Önce boğazda bulunan bir transseksüel hayat kadının cesedi ile açılışını yapıyor öykü. Cesedin ortaya çıkışının da bir Hristiyan âdeti olan ‘to fota’ (denizden haç çıkarma) töreninde yaşanması, yapımın genel karakteristiği açısından manidar... Henüz daha ilk cinayetin araştırma sürecinde, dizeye adını veren ‘Alef’ simgesi ile tanışıyor seyirci. Ardından ismi çoktan unutulmuş bir yazar, F.A.K. kısaltmalarıyla hikâyeye dâhil oluyor. Tek kopyası 30 seneden fazladır ortada olmayan ve İslam’da tabir-i caize aforoz edilmiş tarikatlara dair bir romanın yazarı F.A.K. Bu hiç basılmamış gizemli eser (adı Gökkuşağı ki ilk cinayete de göndermesi var bu anlamda) ve yazarı da dedektiflerin yolunu İslam tarihi bölümünde öğretim görevlisi olan Yaşar Turan ile kesiştiriyor…

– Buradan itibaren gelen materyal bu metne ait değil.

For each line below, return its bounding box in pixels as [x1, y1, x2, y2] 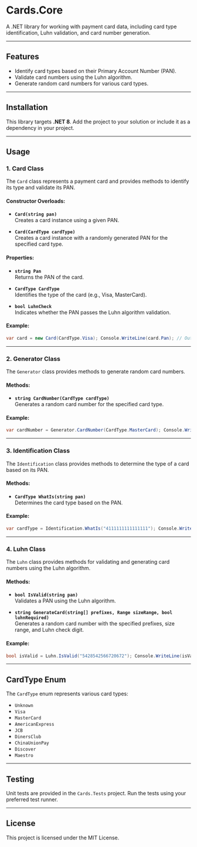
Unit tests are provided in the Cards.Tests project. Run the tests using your [6, 790, 186, 797]
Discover [14, 746, 36, 752]
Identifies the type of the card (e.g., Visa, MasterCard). [14, 291, 147, 298]
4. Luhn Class [6, 545, 46, 553]
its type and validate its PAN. [6, 184, 75, 191]
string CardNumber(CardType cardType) [14, 396, 110, 401]
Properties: [6, 254, 34, 262]
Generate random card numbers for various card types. [14, 80, 149, 87]
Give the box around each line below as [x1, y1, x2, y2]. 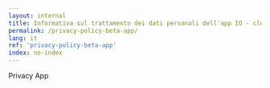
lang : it [8, 34, 38, 42]
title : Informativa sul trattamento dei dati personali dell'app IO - [8, 19, 250, 27]
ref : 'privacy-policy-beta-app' [8, 42, 117, 50]
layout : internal [8, 11, 67, 20]
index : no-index [8, 49, 63, 57]
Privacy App [8, 71, 49, 80]
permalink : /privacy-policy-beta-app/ [8, 26, 138, 34]
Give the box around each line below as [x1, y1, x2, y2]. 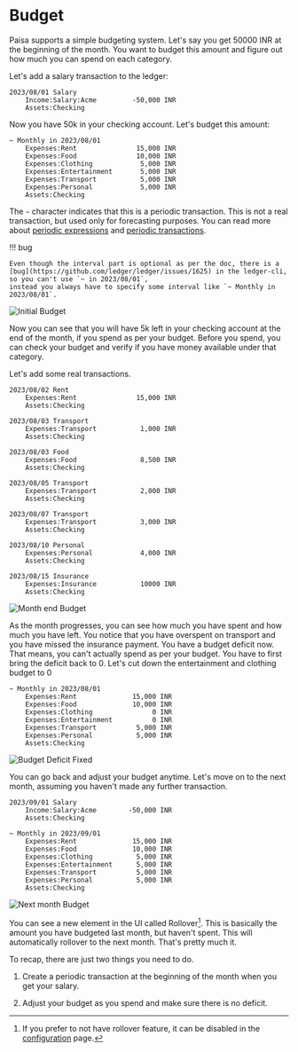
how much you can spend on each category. [9, 53, 173, 64]
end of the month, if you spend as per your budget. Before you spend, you [9, 332, 281, 342]
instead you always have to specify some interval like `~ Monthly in [9, 282, 276, 291]
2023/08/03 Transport [9, 416, 90, 426]
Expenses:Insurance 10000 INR [25, 579, 176, 588]
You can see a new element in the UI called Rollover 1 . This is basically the [9, 915, 278, 928]
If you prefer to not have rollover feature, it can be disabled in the [21, 1023, 260, 1033]
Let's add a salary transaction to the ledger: [9, 70, 169, 81]
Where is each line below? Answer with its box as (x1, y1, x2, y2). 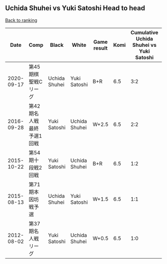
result (93, 44, 108, 51)
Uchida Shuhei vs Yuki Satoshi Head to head (5, 4, 145, 12)
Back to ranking (5, 17, 37, 23)
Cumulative (130, 29, 159, 36)

Öykü boyunca işlenen seri cinayetlerin birinde oldukça ünlü, muhafazakâr bir yazarın öldürülmesi, diziye esas dokusunu veren ikinci hamle oluyor. Bu ikinci cinayetin F.A.K adlı yazarın eseriyle bağlantısını Kemal çözmeye çalıştıkça, seyirci de seri katilin mesajını ve dolayısıyla senaryonun da alt metnini özellikle 3. bölüm itibariyle daha net anlamaya başlıyor… Karakterlerin kişisel hayatlarındaki çalkantıların yanı sıra, emniyet birimlerinin kendi arasındaki çekişmeleri, cinayet dosyalarına ‘üslerin’ müdahil olması gibi detaylar ve yan hikâyeler de ana omurgayı destekliyor.

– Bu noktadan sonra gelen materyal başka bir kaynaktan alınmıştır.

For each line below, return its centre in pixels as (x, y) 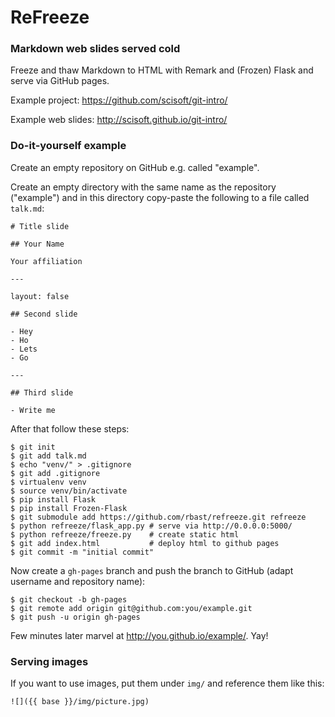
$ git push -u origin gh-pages (75, 617)
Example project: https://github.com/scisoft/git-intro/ (119, 100)
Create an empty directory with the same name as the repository (143, 187)
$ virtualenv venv (48, 482)
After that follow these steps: (70, 428)
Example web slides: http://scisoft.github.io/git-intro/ (119, 120)
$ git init (33, 447)
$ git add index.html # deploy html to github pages (145, 543)
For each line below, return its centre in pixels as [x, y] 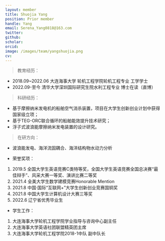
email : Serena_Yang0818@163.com [38, 28]
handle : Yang [19, 24]
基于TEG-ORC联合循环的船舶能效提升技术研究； [61, 121]
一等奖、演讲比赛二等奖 [73, 175]
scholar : [14, 42]
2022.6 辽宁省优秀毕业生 [38, 200]
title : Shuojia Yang [27, 14]
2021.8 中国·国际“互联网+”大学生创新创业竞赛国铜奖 [65, 188]

Bu birden çok katmanlı örgü, Emre Kayış’ın kalemin çıkma. İlk 3 bölüm itibariyle kurguda taşların yerine yavaş yavaş oturduğunu söylemek mümkün. Cinnet getirip kadın cinayeti işlemenin boş vakit aktivitesine dönüştüğü memleketimizde, dört başı mağrur kurulmuş bir seri katil hikâyesini, İslami ve tasavvufi bir altyapı ile kurgulamak iyi bir çalışma ve yaratıcılık gerektiriyor. Dizinin öne çıkan farklılıklarından biri, tüm bu kesişmlerin uyandırdığı ortak merak duygusu.
İkincisi ise gerçekten görüntü yönetmenliğinden (Ahmet Sesigürgil), sanat departmanına (Sedef Gürtop) teknik yapının çok iyi kurulmuş olması. Emin Alper’in kamerasına, alıştığımız standartların üstünde bir ekip hizmet ediyor. Bu özen, doğası itibariyle evde seyrettiğiniz bir yapımın seyir zevkini arttırıyor.
Oyunculuklarda İngiliz Kemal olarak Kenan İmirzalıoğlu dürüst olmak gerekirse maalesef biraz yapay kalıyor. Karakterinin ortamdaki yabancılaşmasını yansıtabilmek adına oyuncunun takındığı tavır, maalesef seyirciyi de karakterden soğutuyor. Emekliliği gelmiş eski kurt polis Settar rolünde Ahmet Mümtaz Taylan, tam da umduğumuz hatta alıştığımız gibi; özellikle ağzına küfür çok yakışıyor, belirtmeden geçmek olmaz. Fakat platform itibariyle rahatça kullanılan küfür dozunun yanında bazı diyalogların da sarktığını, kulağa hiç gerçekçi gelmediğini eklemek gerek...
Son 5 yılda oynadığı her yan rolü karakteristik bir fenomen olarak akıllara kazıyan, AŞT’nin (Antalya Büyükşehir Belediyesi Şehir Tiyatroları) duayen ismi Müfit Kayacan, Alef’te de yine kağıt üzerinde küçük gibi görünen bir rolü, adli tıp uzmanını Arap’ı kamera önünde ete kemiğe büründürüyor. Kayacan ile Emin Alper’in Kız Kardeşler filminde de beraber çalıştığını hatırlatalım.
Son bir not daha ekleyelim, Mercan Dede’nin özgün müziklerinden bağımsız özellikle Settar direksiyondayken fonda çalan nostaljik müzikler başlı başına bir ‘çalma listesini’ hak eder cinsten. 8 bölüm sonunda derli toplu bir soundtrack listesi paylaşılır umarız ki…
8 bölümlük Alef’in kalan 5 bölümü her Cuma akşamı saat 21:30’da BluTV’de ve FX ekranlarında yayınlanacak. Karantina günlerinde sürükleyici bir yeri yapım arayanlara tavsiye olunur.